> _REQUIRED WORK_: Images excluded, return every record exactly as it reads.

** Opening EXTRACTED MATERIAL block **

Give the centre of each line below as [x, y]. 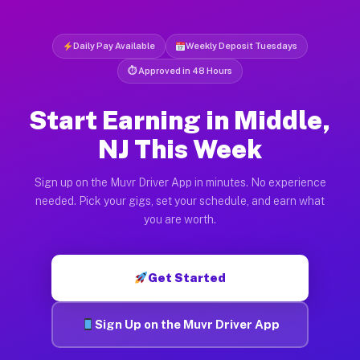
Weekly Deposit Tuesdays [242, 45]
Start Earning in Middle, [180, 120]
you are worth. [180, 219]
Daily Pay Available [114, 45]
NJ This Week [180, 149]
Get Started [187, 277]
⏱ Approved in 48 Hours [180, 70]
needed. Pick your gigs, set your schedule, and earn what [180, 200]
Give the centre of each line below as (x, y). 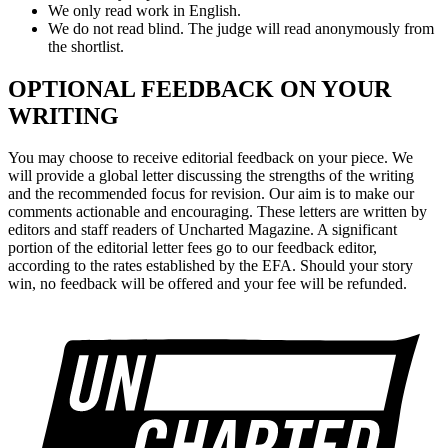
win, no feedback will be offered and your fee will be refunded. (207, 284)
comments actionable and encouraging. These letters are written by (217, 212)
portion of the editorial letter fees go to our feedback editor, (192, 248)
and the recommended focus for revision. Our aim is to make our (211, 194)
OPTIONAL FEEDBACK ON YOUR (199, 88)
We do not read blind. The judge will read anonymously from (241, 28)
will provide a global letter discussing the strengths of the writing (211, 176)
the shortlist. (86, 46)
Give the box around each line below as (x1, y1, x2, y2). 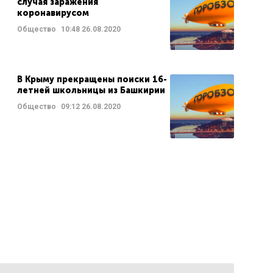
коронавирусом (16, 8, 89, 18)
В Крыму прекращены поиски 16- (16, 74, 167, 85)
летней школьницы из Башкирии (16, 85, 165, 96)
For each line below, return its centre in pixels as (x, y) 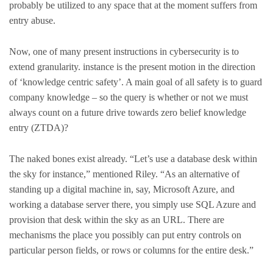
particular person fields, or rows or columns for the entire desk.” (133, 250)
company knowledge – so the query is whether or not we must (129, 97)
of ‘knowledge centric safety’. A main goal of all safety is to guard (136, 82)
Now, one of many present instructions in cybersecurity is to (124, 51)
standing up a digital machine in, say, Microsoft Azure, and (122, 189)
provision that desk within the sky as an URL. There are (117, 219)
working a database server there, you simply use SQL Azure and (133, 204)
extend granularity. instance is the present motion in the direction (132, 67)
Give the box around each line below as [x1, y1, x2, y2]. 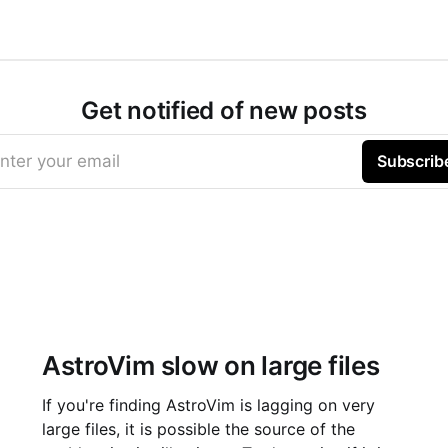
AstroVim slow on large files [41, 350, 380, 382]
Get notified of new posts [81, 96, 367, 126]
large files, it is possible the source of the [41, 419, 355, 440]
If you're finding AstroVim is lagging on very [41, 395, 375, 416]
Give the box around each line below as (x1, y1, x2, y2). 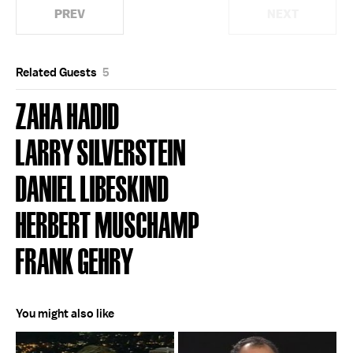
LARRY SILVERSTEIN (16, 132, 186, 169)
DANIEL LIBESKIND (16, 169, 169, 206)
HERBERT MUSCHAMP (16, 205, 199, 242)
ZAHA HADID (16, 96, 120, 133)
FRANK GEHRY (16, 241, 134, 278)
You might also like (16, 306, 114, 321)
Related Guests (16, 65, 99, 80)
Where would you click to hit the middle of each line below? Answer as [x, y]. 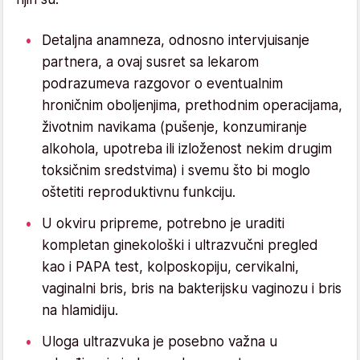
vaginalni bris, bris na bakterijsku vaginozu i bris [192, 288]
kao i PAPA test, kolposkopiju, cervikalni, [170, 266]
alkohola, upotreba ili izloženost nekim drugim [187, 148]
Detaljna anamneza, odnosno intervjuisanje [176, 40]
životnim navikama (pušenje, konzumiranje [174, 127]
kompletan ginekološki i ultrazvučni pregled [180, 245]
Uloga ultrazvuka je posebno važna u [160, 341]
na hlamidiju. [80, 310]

** Closing EXTRACTED MATERIAL block **

> _RESPONSE AREA_:
Give the centre of each line below as [x, y]. 
Weekly Deposit Tuesdays [242, 45]
Start Earning in Middle, [180, 120]
you are worth. [180, 219]
Daily Pay Available [114, 45]
NJ This Week [180, 149]
Get Started [187, 277]
⏱ Approved in 48 Hours [180, 70]
needed. Pick your gigs, set your schedule, and earn what [180, 200]
Give the centre of each line below as (x, y). 
win, no feedback will be offered and your fee will be refunded. (207, 284)
comments actionable and encouraging. These letters are written by (217, 212)
portion of the editorial letter fees go to our feedback editor, (192, 248)
and the recommended focus for revision. Our aim is to make our (211, 194)
OPTIONAL FEEDBACK ON YOUR (199, 88)
We do not read blind. The judge will read anonymously from (241, 28)
will provide a global letter discussing the strengths of the writing (211, 176)
the shortlist. (86, 46)
Give the box around each line below as (x1, y1, x2, y2). 
коронавирусом (16, 8, 89, 18)
В Крыму прекращены поиски 16- (16, 74, 167, 85)
летней школьницы из Башкирии (16, 85, 165, 96)
For each line below, return its centre in pixels as (x, y) 
particular person fields, or rows or columns for the entire desk.” (133, 250)
company knowledge – so the query is whether or not we must (129, 97)
of ‘knowledge centric safety’. A main goal of all safety is to guard (136, 82)
Now, one of many present instructions in cybersecurity is to (124, 51)
standing up a digital machine in, say, Microsoft Azure, and (122, 189)
provision that desk within the sky as an URL. There are (117, 219)
working a database server there, you simply use SQL Azure and (133, 204)
extend granularity. instance is the present motion in the direction (132, 67)
Give the box around each line below as [x1, y1, x2, y2]. 
AstroVim slow on large files [41, 350, 380, 382]
Get notified of new posts [81, 96, 367, 126]
large files, it is possible the source of the [41, 419, 355, 440]
If you're finding AstroVim is lagging on very [41, 395, 375, 416]
Give the box around each line below as (x1, y1, x2, y2). 
LARRY SILVERSTEIN (16, 132, 186, 169)
DANIEL LIBESKIND (16, 169, 169, 206)
HERBERT MUSCHAMP (16, 205, 199, 242)
ZAHA HADID (16, 96, 120, 133)
FRANK GEHRY (16, 241, 134, 278)
You might also like (16, 306, 114, 321)
Related Guests (16, 65, 99, 80)
Where would you click to hit the middle of each line below? Answer as [x, y]. 
vaginalni bris, bris na bakterijsku vaginozu i bris [192, 288]
kao i PAPA test, kolposkopiju, cervikalni, [170, 266]
alkohola, upotreba ili izloženost nekim drugim [187, 148]
Detaljna anamneza, odnosno intervjuisanje [176, 40]
životnim navikama (pušenje, konzumiranje [174, 127]
kompletan ginekološki i ultrazvučni pregled [180, 245]
Uloga ultrazvuka je posebno važna u [160, 341]
na hlamidiju. [80, 310]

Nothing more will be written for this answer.